Votre dossier sera suffisamment solide ?On a compris que pour réussir ce genre d’affaire, il fallait préparer des dossiers similaires et parallèles dans plusieurs autres domaines. C’est donc pour cela que ce processus ne concernera pas seulement le fair-play financier. Pour ce qui est de cette thématique, LaLiga a effectivement déposé une plainte, l’UEFA a également déclaré vouloir vérifier les comptes des clubs concernés (comme l’annonceL’Équipe, l’Instance de contrôle financier des clubs (ICFC) a effectivement sondé le PSG quelques semaines auparavant. L’organisme souhaitait ainsi vérifier le bilan économique présenté par le club, qui avait perdu 224 millions d’euros lors de la saison 2020-2021 selon la DNCG, NDLR), et nous, nous appuierons dessus. À vrai dire, nous souhaitons aller au-delà de l’UEFA, pour toucher également la Commission européenne.

Dans le budget du PSG, il y a à peine deux ans, 60 millions d’euros partaient en commissions d’agents, pour seulement quelques transferts.

Pourtant, rien n’empêche les dirigeants du PSG ou de Manchester City de pointer du doigt le Real Madrid, Liverpool et consort pour leur gestion tout aussi ambigüe.Non, il s’agit de fonctionnements différents. C’est vrai qu’il y a une généralisation de ces pratiques, avec de plus en plus de clubs dirigés par des oligarques ou des États. Il y a les Saoudiens à Newcastle, les fonds d’investissements étrangers en Italie ou même les Américains qui ont presque mis Nancy en faillite. Donc l’idée, ce n’est pas de cibler uniquement le Paris Saint-Germain, mais de remettre à plat tout un système qui est en train de foncer dans le mur. Dans le budget du PSG, il y a à peine deux ans, 60 millions d’euros partaient en commissions d’agents, pour seulement quelques transferts. Et cet exemple n’évoque que les chiffres officiels.

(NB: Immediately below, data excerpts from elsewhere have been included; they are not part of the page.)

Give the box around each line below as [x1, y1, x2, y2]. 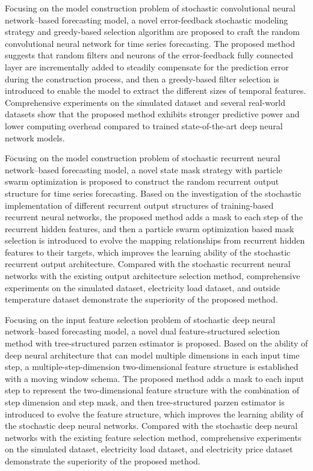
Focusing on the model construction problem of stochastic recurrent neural [5, 152, 280, 164]
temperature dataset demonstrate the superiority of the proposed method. [5, 293, 278, 306]
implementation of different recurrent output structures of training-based [5, 199, 274, 211]
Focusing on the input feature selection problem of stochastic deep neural [5, 313, 276, 325]
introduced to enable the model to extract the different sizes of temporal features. [5, 84, 306, 97]
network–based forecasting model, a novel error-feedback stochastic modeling [5, 13, 288, 26]
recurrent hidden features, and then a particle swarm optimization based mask [5, 222, 294, 235]
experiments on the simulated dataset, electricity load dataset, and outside [5, 281, 280, 294]

Pour ce qui est des transactions officieuses, on entre dans une dimension délirante. Donc il faut faire revenir ces gens à la réalité, car là, ça échappe au commun des mortels.

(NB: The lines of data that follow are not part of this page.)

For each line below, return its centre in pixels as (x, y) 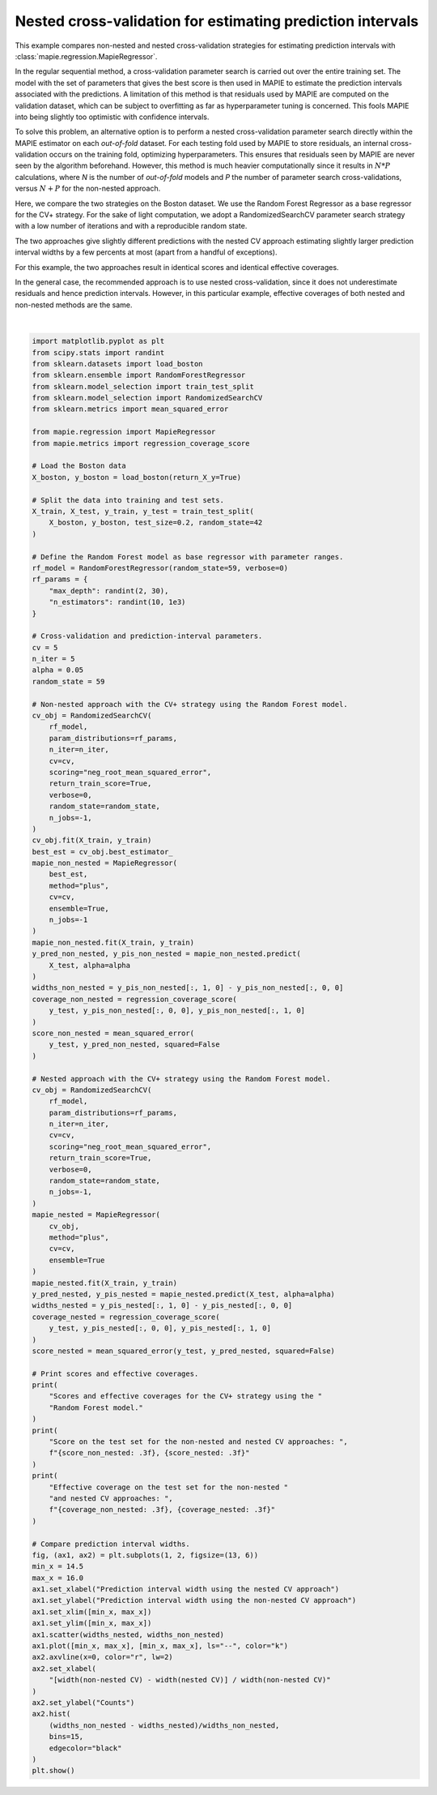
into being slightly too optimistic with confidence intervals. (112, 117)
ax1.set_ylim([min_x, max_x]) (92, 1623)
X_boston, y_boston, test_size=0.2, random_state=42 (156, 523)
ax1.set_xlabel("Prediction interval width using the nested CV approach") (186, 1589)
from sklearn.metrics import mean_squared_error (130, 409)
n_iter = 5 (53, 659)
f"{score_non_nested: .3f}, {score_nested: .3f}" (149, 1453)
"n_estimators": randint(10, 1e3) (117, 602)

Vous n’avez pas peur de vous heurter à un mur dépassant le simple cadre du droit économique ?Nous sommes résolument optimistes, car nous disposons d’éléments de droit nouveaux. Évidemment, le rapport de force est inégal, car nous faisons face à des institutions protégées économiquement et politiquement, mais c’est justement là que nous voulons tester les organismes que nous allons solliciter. Pour voir s’il sont capables de se détacher des réseaux d’influence qu’ils ont construits depuis près de quinze ans pour couvrir leurs abus.

Quelle serait la finalité de cette procédure ?La finalité, ce sera de créer un précédent pour les prochaines années. De fonder un nouveau système, voire d’étendre ce qui se fait déjà en Espagne. Avec des contrôles viables, qui ont permis d’assainir le football local. Malgré les difficultés rencontrées, par exemple par le FC Barcelone, on peut voir qu’en Espagne, il y a une nette amélioration de la situation par rapport à ce qu’il y avait ne serait-ce que dans les années 2010. Après, bien sûr que cela ne règlera pas tout, puisqu’on parle de « football-business » . Mais au moins sur l’aspect de l’équilibre financier, cela imposera la mise en place de critères stricts à l’avenir.